Cellular and Molecular Mechanisms Underlying Glioblastoma and Zebrafish Models for the Discovery of New Treatments

SIMPLE SUMMARY: Glioblastoma (GBM) is one of the greatest challenges facing neuro-oncology today. Current treatments are far from satisfactory and, given the poor prognosis of the disease, therapeutic efforts are focused on palliative management rather than curative intervention. Here, we review the cellular heterogeneity of GBM, including tumor cells and microglia/macrophages among others, as well as the genetic, epigenetic and metabolic alterations controlling its initiation and progression. Then, we describe the genetic and xenotransplantation zebrafish models established in the last few years for the study of GBM physiopathology and for testing new drugs to improve the treatment of the disease. Taking this information into account, forthcoming studies using zebrafish models of GBM are expected to shed light on better diagnosis and treatments, thus providing hope for GBM patients. ABSTRACT: Glioblastoma (GBM) is the most common of all brain malignant tumors; it displays a median survival of 14.6 months with current complete standard treatment. High heterogeneity, aggressive and invasive behavior, the impossibility of completing tumor resection, limitations for drug administration and therapeutic resistance to current treatments are the main problems presented by this pathology. In recent years, our knowledge of GBM physiopathology has advanced significantly, generating relevant information on the cellular heterogeneity of GBM tumors, including cancer and immune cells such as macrophages/microglia, genetic, epigenetic and metabolic alterations, comprising changes in miRNA expression.

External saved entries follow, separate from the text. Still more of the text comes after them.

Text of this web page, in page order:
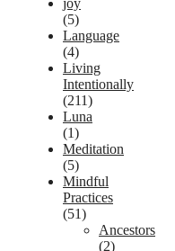
(5)
Language
(4)
Living
Intentionally
(211)
Luna
(1)
Meditation
(5)
Mindful
Practices
(51)
Ancestors
(2)
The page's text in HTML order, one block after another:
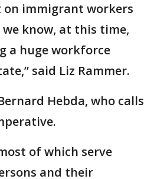
on immigrant workers
know, at this time,
a huge workforce
said Liz Rammer.
Hebda, who calls
of which serve
and their
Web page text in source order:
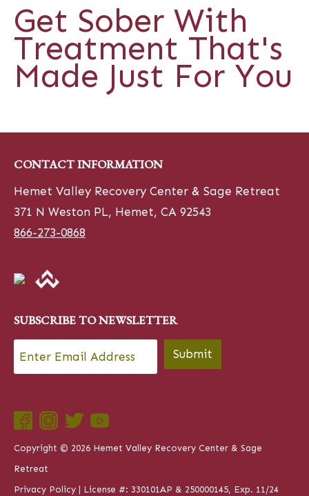
Get Sober With
Treatment That's
Made Just For You
CONTACT INFORMATION
Hemet Valley Recovery Center & Sage Retreat
371 N Weston PL, Hemet, CA 92543
866-273-0868
SUBSCRIBE TO NEWSLETTER
Email * Submit
Copyright © 2026 Hemet Valley Recovery Center & Sage
Retreat
Privacy Policy | License #: 330101AP & 250000145, Exp. 11/24
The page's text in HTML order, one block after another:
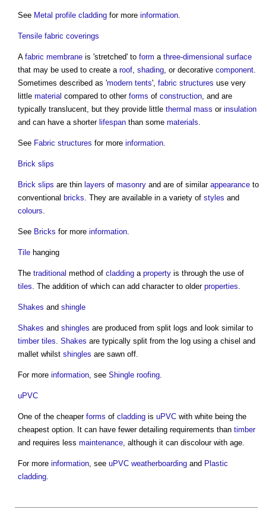
See Metal profile cladding for more information.
Tensile fabric coverings
A fabric membrane is 'stretched' to form a three-dimensional surface
that may be used to create a roof, shading, or decorative component.
Sometimes described as 'modern tents', fabric structures use very
little material compared to other forms of construction, and are
typically translucent, but they provide little thermal mass or insulation
and can have a shorter lifespan than some materials.
See Fabric structures for more information.
Brick slips
Brick slips are thin layers of masonry and are of similar appearance to
conventional bricks. They are available in a variety of styles and
colours.
See Bricks for more information.
Tile hanging
The traditional method of cladding a property is through the use of
tiles. The addition of which can add character to older properties.
Shakes and shingle
Shakes and shingles are produced from split logs and look similar to
timber tiles. Shakes are typically split from the log using a chisel and
mallet whilst shingles are sawn off.
For more information, see Shingle roofing.
uPVC
One of the cheaper forms of cladding is uPVC with white being the
cheapest option. It can have fewer detailing requirements than timber
and requires less maintenance, although it can discolour with age.
For more information, see uPVC weatherboarding and Plastic
cladding.
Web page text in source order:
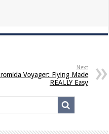
Next
Voyager: Flying Made
REALLY Easy
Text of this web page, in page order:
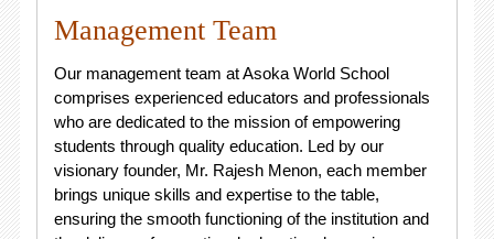
Management Team
Our management team at Asoka World School
comprises experienced educators and professionals
who are dedicated to the mission of empowering
students through quality education. Led by our
visionary founder, Mr. Rajesh Menon, each member
brings unique skills and expertise to the table,
ensuring the smooth functioning of the institution and

In this scenario, the zebrafish has arisen as a promising animal model to progress further due to its unique characteristics, such as transparency, ease of genetic manipulation, ethical and economic advantages and also conservation of the major brain regions and blood–brain–barrier (BBB) which are similar to a human structure. A few papers described in this review, using genetic and xenotransplantation zebrafish models have been used to study GBM as well as to test the anti-tumoral efficacy of new drugs, their ability to interact with target cells, modulate the tumor microenvironment, cross the BBB and/or their toxicity. Prospective studies following these lines of research may lead to a better diagnosis, prognosis and treatment of patients with GBM.